In the connector that applicant designed, each large seal member passage diameter D5 was 0.227 inch which was more than 250% the diameter D6 of each insert internal ridge. Actually, the inside diameter D6 is 0.07 inch.
FIG. 5 shows a connector 200 of another embodiment of the invention, where the large contacts 202 are each a coaxial contact with a pin-like center contact part 204 and a socket type outer coaxial contact part 206. The connector includes a body 210 with a rigid insulator 212 of a molded rigid engineering polymer in each of its parts 214, 216, and an elastomeric seal member 220. The rigid insulator 212 has passages 222 aligned with corresponding passages 224 in the seal member.
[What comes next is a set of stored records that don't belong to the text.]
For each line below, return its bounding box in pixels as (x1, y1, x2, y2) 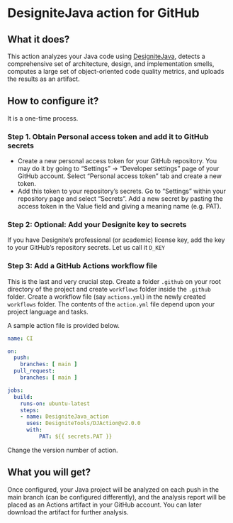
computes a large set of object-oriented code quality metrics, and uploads (7, 67, 225, 75)
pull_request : (13, 368, 55, 375)
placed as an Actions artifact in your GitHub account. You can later (7, 500, 202, 509)
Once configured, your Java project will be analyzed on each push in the (7, 485, 220, 494)
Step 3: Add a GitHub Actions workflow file (7, 261, 158, 271)
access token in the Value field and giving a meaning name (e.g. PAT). (17, 202, 222, 211)
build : (13, 393, 33, 400)
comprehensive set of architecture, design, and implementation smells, (7, 60, 215, 68)
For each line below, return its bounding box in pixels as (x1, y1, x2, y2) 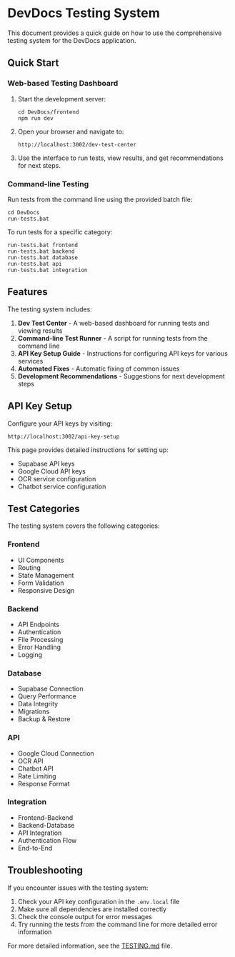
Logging (17, 650, 43, 658)
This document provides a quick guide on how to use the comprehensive (7, 29, 222, 37)
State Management (17, 571, 74, 579)
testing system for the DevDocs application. (7, 36, 136, 44)
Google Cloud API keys (17, 466, 86, 476)
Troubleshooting (7, 864, 84, 876)
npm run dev (17, 114, 54, 122)
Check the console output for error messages (17, 912, 152, 921)

A coaxial wire or cable 230 has an outer conductor 232 terminated to the outer contact part, and has a center conductor 234 terminated to the inner contact part 204. The outer contact part 206 is of sheet metal, in which slots have been formed to leave tines 240 with rearwardly-facing shoulders 242 that engage shoulders 244 on the rigid insulator. A forwardly-facing shoulder 250 on the contact engages a shoulder 252 on the rigid insulator. An elastomeric modular insert 252 seals the wire 230 to the inside of the seal member passage 224. It is noted that a contact with a socket part 206 is difficult to force through internal seal ridges, and the modular insert 252 is especially useful in this case.
Thus, the invention provides a connector with a rigid Insulator and an elastomeric seal member having aligned passages that hold a contact with a wire extending rearwardly from the contact and which seals to the wire, which avoids damage to the seal despite a large difference of more than 180% between the largest diameter of the contact and the diameter of the wire. Where such a large difference exists, damage to the seal is avoided by providing a separate elastic modular insert that is inserted into the seal passage after the contact has been installed. The seal insert can lie in a passage of a connector seal member, which has one or more small passages where the largest diameter of the contact is not that much greater than the outside diameter of the corresponding small wire, and where the seal ridges that press against the outside of the wire are integrally formed with the rest of the seal member instead of being formed as separate inserts. The seal member preferably has an internal flange at the rear of each passage that is to hold a modular insert, and the modular insert is pushed past the flange and thereafter held in place by the flange.
Although particular embodiments of the invention have been described and illustrated herein, it is recognized that modifications and variations may readily occur to those skilled in the art, and consequently, it is intended that the claims be interpreted to cover such modifications and equivalents.